Listed entries.
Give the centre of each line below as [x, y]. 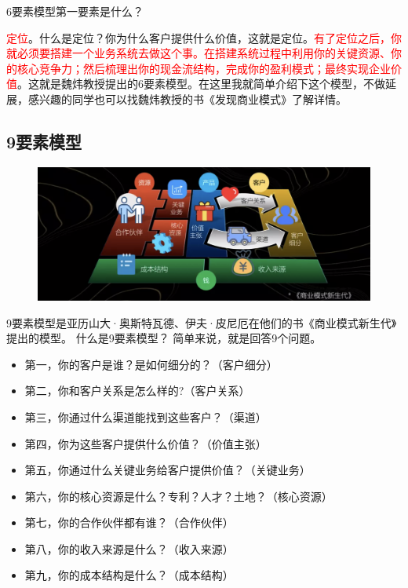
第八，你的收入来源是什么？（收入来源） [129, 548]
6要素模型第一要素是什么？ [75, 11]
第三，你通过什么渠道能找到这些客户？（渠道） [146, 416]
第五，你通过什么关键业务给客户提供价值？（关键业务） [168, 470]
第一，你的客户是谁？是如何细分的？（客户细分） [151, 364]
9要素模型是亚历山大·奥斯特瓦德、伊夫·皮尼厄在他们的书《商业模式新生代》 [202, 322]
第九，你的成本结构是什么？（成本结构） [129, 575]
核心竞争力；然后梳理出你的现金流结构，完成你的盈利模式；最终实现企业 [204, 68]
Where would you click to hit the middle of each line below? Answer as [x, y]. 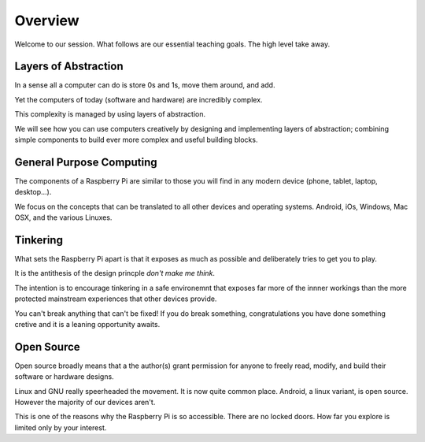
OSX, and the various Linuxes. [63, 217]
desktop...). [33, 192]
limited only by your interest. [61, 427]
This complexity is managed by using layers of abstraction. [110, 114]
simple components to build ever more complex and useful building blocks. [136, 140]
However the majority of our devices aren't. [85, 403]
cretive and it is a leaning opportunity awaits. [87, 324]
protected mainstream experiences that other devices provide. [116, 299]
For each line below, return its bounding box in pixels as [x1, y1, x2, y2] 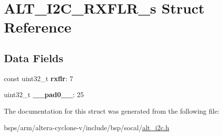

Exercise instructions. Return every line of the listing above that contains "devices".

Solution to the problem.
However the majority of our devices aren't. [85, 403]
protected mainstream experiences that other devices provide. [116, 299]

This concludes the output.